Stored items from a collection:
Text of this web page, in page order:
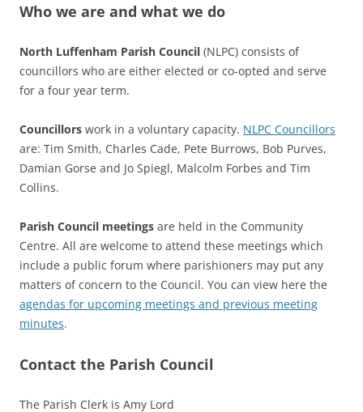
Who we are and what we do
North Luffenham Parish Council (NLPC) consists of
councillors who are either elected or co-opted and serve
for a four year term.
Councillors work in a voluntary capacity. NLPC Councillors
are: Tim Smith, Charles Cade, Pete Burrows, Bob Purves,
Damian Gorse and Jo Spiegl, Malcolm Forbes and Tim
Collins.
Parish Council meetings are held in the Community
Centre. All are welcome to attend these meetings which
include a public forum where parishioners may put any
matters of concern to the Council. You can view here the
agendas for upcoming meetings and previous meeting
minutes.
Contact the Parish Council
The Parish Clerk is Amy Lord
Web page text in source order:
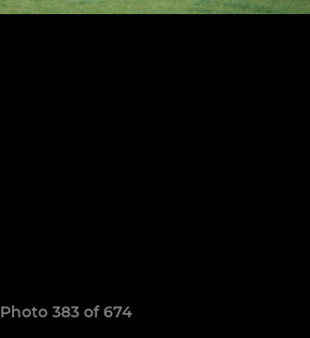
Photo 383 of 674
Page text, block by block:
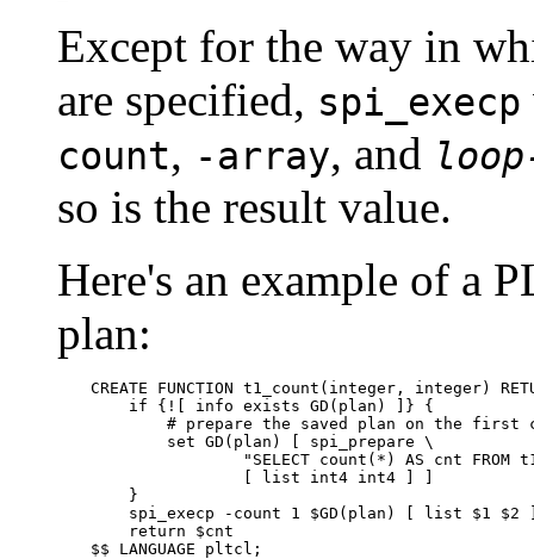
Except for the way in
are specified, spi_execp
count, -array, and
so is the result value.
Here's an example of a
plan:
CREATE FUNCTION t1_count(integer, integer)
    if {![ info exists GD(plan) ]} {
# prepare the saved plan on the first
        set GD(plan) [ spi_prepare \
"SELECT count(*) AS cnt FROM
                [ list int4 int4 ] ]
    }
spi_execp -count 1 $GD(plan) [ list $1 $2
    return $cnt
$$ LANGUAGE pltcl;

What the exercise asks: Your answer should consist only of the lines from the one with "# prepare the saved plan on the first" through the last line of the entries above, retyped exactly.

Finished task:
# prepare the saved plan on the first
        set GD(plan) [ spi_prepare \
"SELECT count(*) AS cnt FROM
                [ list int4 int4 ] ]
    }
spi_execp -count 1 $GD(plan) [ list $1 $2
    return $cnt
$$ LANGUAGE pltcl;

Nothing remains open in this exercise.